郎中连夜煎药。还魂草加生姜、红糖,熬成浓稠的药汁。喂给孩子后,不过一个时辰,孩子就开始出汗,咳嗽减轻,呼吸也顺畅了许多。到天亮时,烧退了。
“奇迹……真是奇迹……”郎中喃喃道。
消息第二天就传遍了全村。人们涌到张王氏家,看那束还魂草——虽然已经用掉大半,但剩下的几片叶子依然翠绿欲滴。又去看黄牛,它正在刘老实家的牛棚里安静地吃草,身上雪已化尽,毛皮干燥,仿佛昨夜那场风雪中的跋涉从未发生。
但刘老实知道发生了什么。他早上给牛梳毛时,在牛蹄缝里发现了新鲜的泥土和碎叶——那不是村里该有的泥土颜色,而是后山深处某个山谷特有的红土。而从清溪村到那个山谷,往返至少十里,还要翻过一个陡坡。

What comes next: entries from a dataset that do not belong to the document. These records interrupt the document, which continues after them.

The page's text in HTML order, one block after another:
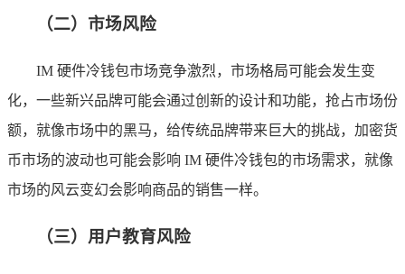
（二）市场风险
IM 硬件冷钱包市场竞争激烈，市场格局可能会发生变
化，一些新兴品牌可能会通过创新的设计和功能，抢占市场份
额，就像市场中的黑马，给传统品牌带来巨大的挑战，加密货
币市场的波动也可能会影响 IM 硬件冷钱包的市场需求，就像
市场的风云变幻会影响商品的销售一样。
（三）用户教育风险
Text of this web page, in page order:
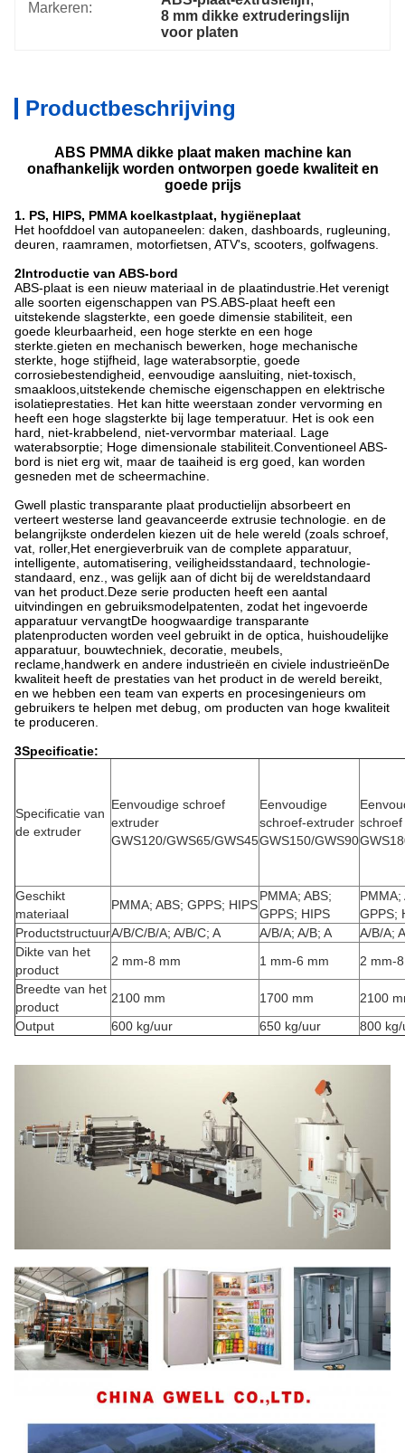
Markeren:
8 mm dikke extruderingslijn
voor platen
Productbeschrijving
ABS PMMA dikke plaat maken machine kan
onafhankelijk worden ontworpen goede kwaliteit en
goede prijs
1. PS, HIPS, PMMA koelkastplaat, hygiëneplaat
Het hoofddoel van autopaneelen: daken, dashboards, rugleuning,
deuren, raamramen, motorfietsen, ATV's, scooters, golfwagens.
2Introductie van ABS-bord
ABS-plaat is een nieuw materiaal in de plaatindustrie.Het verenigt
alle soorten eigenschappen van PS.ABS-plaat heeft een
uitstekende slagsterkte, een goede dimensie stabiliteit, een
goede kleurbaarheid, een hoge sterkte en een hoge
sterkte.gieten en mechanisch bewerken, hoge mechanische
sterkte, hoge stijfheid, lage waterabsorptie, goede
corrosiebestendigheid, eenvoudige aansluiting, niet-toxisch,
smaakloos,uitstekende chemische eigenschappen en elektrische
isolatieprestaties. Het kan hitte weerstaan zonder vervorming en
heeft een hoge slagsterkte bij lage temperatuur. Het is ook een
hard, niet-krabbelend, niet-vervormbar materiaal. Lage
waterabsorptie; Hoge dimensionale stabiliteit.Conventioneel ABS-
bord is niet erg wit, maar de taaiheid is erg goed, kan worden
gesneden met de scheermachine.
Gwell plastic transparante plaat productielijn absorbeert en
verteert westerse land geavanceerde extrusie technologie. en de
belangrijkste onderdelen kiezen uit de hele wereld (zoals schroef,
vat, roller,Het energieverbruik van de complete apparatuur,
intelligente, automatisering, veiligheidsstandaard, technologie-
standaard, enz., was gelijk aan of dicht bij de wereldstandaard
van het product.Deze serie producten heeft een aantal
uitvindingen en gebruiksmodelpatenten, zodat het ingevoerde
apparatuur vervangtDe hoogwaardige transparante
platenproducten worden veel gebruikt in de optica, huishoudelijke
apparatuur, bouwtechniek, decoratie, meubels,
reclame,handwerk en andere industrieën en civiele industrieënDe
kwaliteit heeft de prestaties van het product in de wereld bereikt,
en we hebben een team van experts en procesingenieurs om
gebruikers te helpen met debug, om producten van hoge kwaliteit
te produceren.
3Specificatie:
Specificatie van
de extruder
Eenvoudige schroef
extruder
GWS120/GWS65/GWS45
Eenvoudige
schroef-extruder
GWS150/GWS90
Geschikt
materiaal
PMMA; ABS; GPPS; HIPS
PMMA; ABS;
GPPS; HIPS
PMMA;
GPPS;
ProductstructuurA/B/C/B/A; A/B/C; A A/B/A; A/B; A
A/B/A;
Dikte van het
product
2 mm-8 mm 1 mm-6 mm
2 mm-
Breedte van het
product
2100 mm 1700 mm
2100
Output
600 kg/uur 650 kg/uur 800 kg/
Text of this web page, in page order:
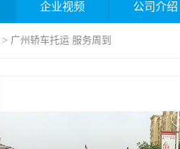
企业视频 公司介绍
> 广州轿车托运 服务周到
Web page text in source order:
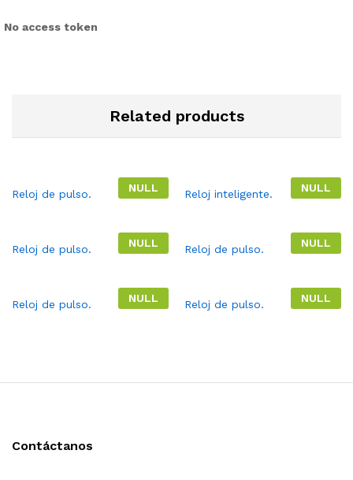
No access token
Related products
NULL
Reloj de pulso. NULL
Reloj inteligente.
NULL
Reloj de pulso. NULL
Reloj de pulso.
NULL
Reloj de pulso. NULL
Reloj de pulso.
Contáctanos
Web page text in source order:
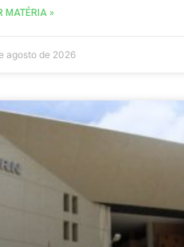
MATÉRIA »
agosto de 2026
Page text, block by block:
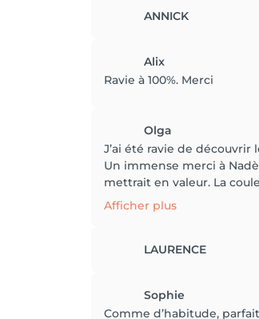
ANNICK
Alix
Ravie à 100%. Merci
Olga
J’ai été ravie de découvrir
Un immense merci à
mettrait en valeur. La
Afficher plus
LAURENCE
Sophie
Comme d’habitude,
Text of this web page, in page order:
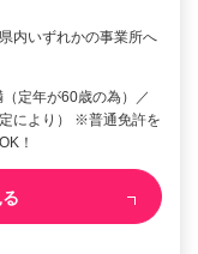
内いずれかの事業所へ
定年が60歳の為）／
により） ※普通免許を
！
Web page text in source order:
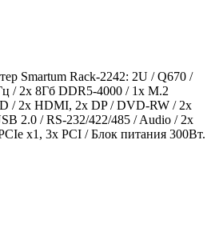
Smartum Rack-2242: 2U / Q670 /
/ 2x 8Гб DDR5-4000 / 1x M.2
/ 2x HDMI, 2x DP / DVD-RW / 2x
2.0 / RS-232/422/485 / Audio / 2x
x1, 3x PCI / Блок питания 300Вт.
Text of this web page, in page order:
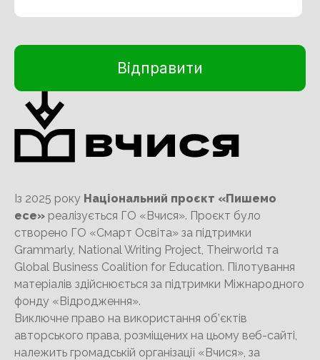
Із 2025 року Національний проєкт «Пишемо
есе» реалізується ГО «Вчися». Проєкт було
створено ГО «Смарт Освіта» за підтримки
Grammarly, National Writing Project, Theirworld та
Global Business Coalition for Education. Пілотування
матеріалів здійснюється за підтримки Міжнародного
фонду «Відродження».
Виключне право на використання об’єктів
авторського права, розміщених на цьому веб-сайті,
належить громадській організації «Вчися», за
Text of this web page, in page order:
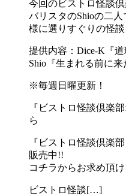
今回のビストロ怪談
バリスタのShioの二
様に選りすぐりの怪
提供内容：Dice-K『道
Shio『生まれる前に来
※毎週日曜更新！
『ビストロ怪談倶楽
ら
『ビストロ怪談倶楽
販売中!!
コチラからお求め頂け
ビストロ怪談[…]
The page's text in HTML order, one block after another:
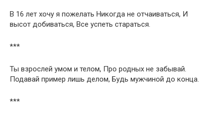
В 16 лет хочу я пожелать Никогда не отчаиваться, И
высот добиваться, Все успеть стараться.
***
Ты взрослей умом и телом, Про родных не забывай.
Подавай пример лишь делом, Будь мужчиной до конца.
***
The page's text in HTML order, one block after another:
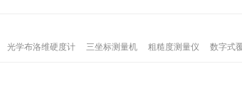
光学布洛维硬度计 三坐标测量机 粗糙度测量仪 数字式
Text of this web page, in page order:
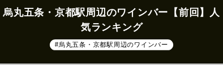
烏丸五条・京都駅周辺のワインバー【前回】人
気ランキング
#烏丸五条・京都駅周辺のワインバー
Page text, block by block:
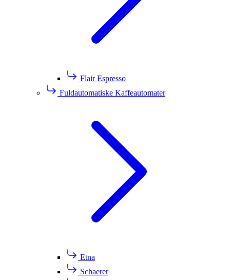
Flair Espresso
Fuldautomatiske Kaffeautomater
Etna
Schaerer
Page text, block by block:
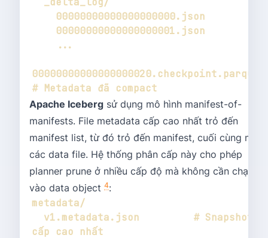
00000000000000000020.checkpoint.parquet
Apache Iceberg sử dụng mô hình manifest-of-
manifests. File metadata cấp cao nhất trỏ đến
manifest list, từ đó trỏ đến manifest, cuối cùng mô
các data file. Hệ thống phân cấp này cho phép
planner prune ở nhiều cấp độ mà không cần chạm
vào data object 4:
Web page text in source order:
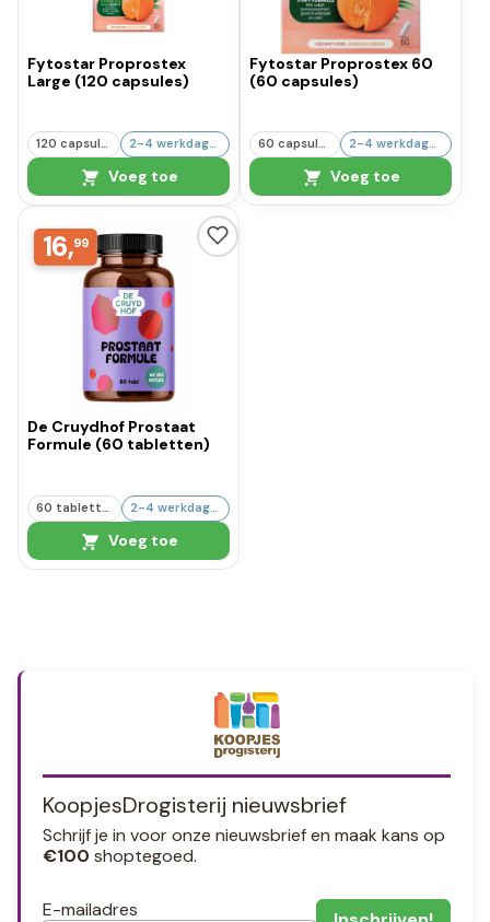
Fytostar Proprostex
Large (120 capsules)
120 capsules 2-4 werkdagen
Voeg toe
Fytostar Proprostex 60
(60 capsules)
60 capsules 2-4 werkdagen
Voeg toe
16,99
De Cruydhof Prostaat
Formule (60 tabletten)
Voeg toe
KoopjesDrogisterij nieuwsbrief
Schrijf je in voor onze nieuwsbrief en maak kans op
€100 shoptegoed.
E-mailadres
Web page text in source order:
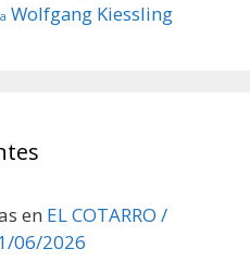
Wolfgang Kiessling
en EL COTARRO /
06/2026
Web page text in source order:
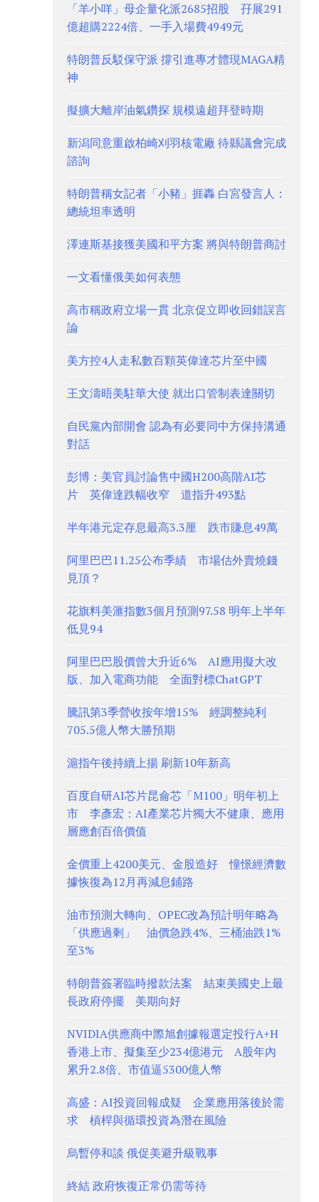
「羊小咩」母企量化派2685招股 孖展291
億超購2224倍、一手入場費4949元
特朗普反駁保守派 撐引進專才體現MAGA精
神
擬擴大離岸油氣鑽探 規模遠超拜登時期
新潟同意重啟柏崎刈羽核電廠 待縣議會完成
諮詢
特朗普稱女記者「小豬」捱轟 白宮發言人：
總統坦率透明
澤連斯基接獲美國和平方案 將與特朗普商討
一文看懂俄美如何表態
高市稱政府立場一貫 北京促立即收回錯誤言
論
美方控4人走私數百顆英偉達芯片至中國
王文濤晤美駐華大使 就出口管制表達關切
自民黨內部開會 認為有必要同中方保持溝通
對話
彭博：美官員討論售中國H200高階AI芯
片 英偉達跌幅收窄 道指升493點
半年港元定存息最高3.3厘 跌市賺息49萬
阿里巴巴11.25公布季績 市場估外賣燒錢
見頂？
花旗料美滙指數3個月預測97.58 明年上半年
低見94
阿里巴巴股價曾大升近6% AI應用擬大改
版、加入電商功能 全面對標ChatGPT
騰訊第3季營收按年增15% 經調整純利
705.5億人幣大勝預期
滬指午後持續上揚 刷新10年新高
百度自研AI芯片昆侖芯「M100」明年初上
市 李彥宏：AI產業芯片獨大不健康、應用
層應創百倍價值
金價重上4200美元、金股造好 憧憬經濟數
據恢復為12月再減息鋪路
油市預測大轉向、OPEC改為預計明年略為
「供應過剩」 油價急跌4%、三桶油跌1%
至3%
特朗普簽署臨時撥款法案 結束美國史上最
長政府停擺 美期向好
NVIDIA供應商中際旭創據報選定投行A+H
香港上市、擬集至少234億港元 A股年內
累升2.8倍、市值逼5300億人幣
高盛：AI投資回報成疑 企業應用落後於需
求 槓桿與循環投資為潛在風險
烏暫停和談 俄促美避升級戰事
終結 政府恢復正常仍需等待
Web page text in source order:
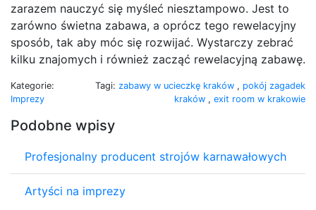
zarazem nauczyć się myśleć niesztampowo. Jest to
zarówno świetna zabawa, a oprócz tego rewelacyjny
sposób, tak aby móc się rozwijać. Wystarczy zebrać
kilku znajomych i również zacząć rewelacyjną zabawę.
Kategorie:
Imprezy
Tagi: zabawy w ucieczkę kraków , pokój zagadek
kraków , exit room w krakowie
Podobne wpisy
Profesjonalny producent strojów karnawałowych
Artyści na imprezy
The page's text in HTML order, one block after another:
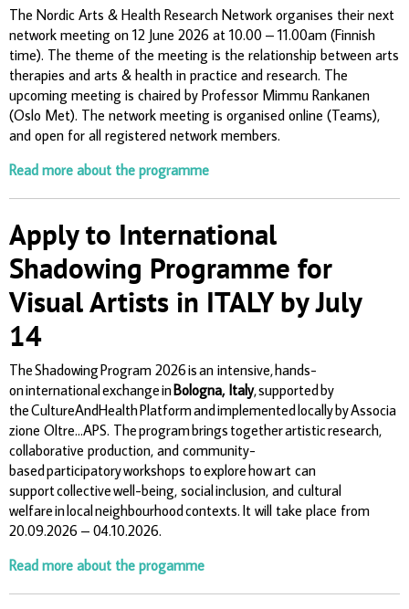
The Nordic Arts & Health Research Network organises their next
network meeting on 12 June 2026 at 10.00 – 11.00am (Finnish
time). The theme of the meeting is the relationship between arts
therapies and arts & health in practice and research. The
upcoming meeting is chaired by Professor Mimmu Rankanen
(Oslo Met). The network meeting is organised online (Teams),
and open for all registered network members.
Read more about the programme
Apply to International
Shadowing Programme for
Visual Artists in ITALY by July
14
The Shadowing Program 2026 is an intensive, hands-
on international exchange inBologna, Italy, supported by
the CultureAndHealth Platform and implemented locally by Associa
zione Oltre…APS. The program brings together artistic research,
collaborative production, and community-
based participatory workshops to explore how art can
supportcollective well-being, social inclusion, and cultural
welfarein local neighbourhood contexts. It will take place from
20.09.2026 – 04.10.2026.
Read more about the progamme
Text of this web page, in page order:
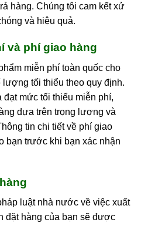
hàng. Chúng tôi cam kết xử
và hiệu quả.
và phí giao hàng
miễn phí toàn quốc cho
tối thiểu theo quy định.
mức tối thiểu miễn phí,
dựa trên trọng lượng và
tin chi tiết về phí giao
bạn trước khi bạn xác nhận
luật nhà nước về việc xuất
đặt hàng của bạn sẽ được
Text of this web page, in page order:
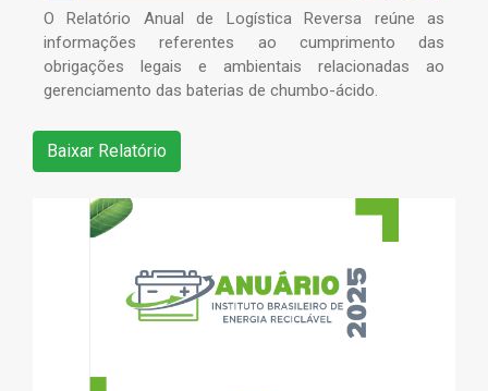
O Relatório Anual de Logística Reversa reúne as
informações referentes ao cumprimento das
obrigações legais e ambientais relacionadas ao
gerenciamento das baterias de chumbo-ácido.
Baixar Relatório
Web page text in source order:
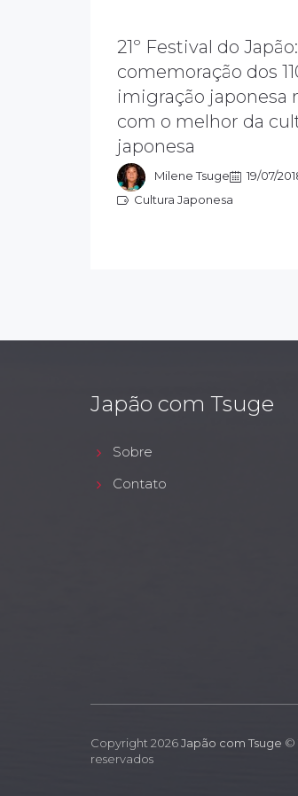
21º Festival do Japão:
comemoração dos
imigração japonesa
com o melhor da
japonesa
Milene Tsuge
19/07/
Cultura Japonesa
O objetivo do festival do japão é
preservar e divulgar a cultura
japonesa e transmitir as tradições
as novas gerações. Este ano
homenageia os 110 anos da
japonesa.
Japão com Tsuge
Sobre
Contato
Copyright 2026Japão com Tsuge ©
reservados

一头腿脚不便的牛,在风雪夜走了十里山路,找到了一束本该在春夏才生长的草药。
这不是巧合。
陈敬之翻阅古籍,找到了可能的解释:“灵兽通灵,能感应生灵疾苦。还魂草生于灵脉,也只有灵兽才能找到。”
从此,黄牛在村民心中不再是牲畜,甚至不再是英雄,而是守护神。
开春后,干旱终于有了缓解的迹象。
三月初三,龙抬头的日子,清溪村下了三个月来的第一场雨。虽然只是毛毛细雨,地皮都没湿透,但村民们欣喜若狂,纷纷拿出锅碗瓢盆接雨水,孩子们在雨中奔跑欢笑,老人们仰头让雨丝落在脸上,喃喃感谢上苍。
更奇的是,雨后第二天,村民们在黄牛经常吃草的那片洼地,发现了一处新泉眼。
那泉眼不大,水流细细的,但清澈甘甜。位置正在黄牛常卧的那块石头下方——石头被挪开了,地上有新鲜的刨痕,显然是牛用蹄子刨出来的。
“是牛找到的水源!”人们奔走相告。
赵德贵尝了泉水,连连点头:“比潭水还甜。这泉眼虽小,但够几户人家用了。”
类似的事情陆续发生。有孩童在山上迷路,黄牛会突然出现,用角轻轻推着孩子往回走;有老人晕倒在田头,牛会跑到最近的人家门前嘶鸣,引人去救;甚至有一次,村里闹黄鼠狼,一夜偷了五只鸡,牛就整夜守在鸡舍旁,那夜黄鼠狼没敢再来。
最神奇的是黄牛身上的伤疤。每年七月初七——斗蛟那天的日子,那些金色的疤痕就会隐隐发烫,像是有火在皮肤下燃烧。与此同时,黑龙潭的水会变得异常甘甜,取一瓢饮,能祛暑解乏,连煮饭都格外香。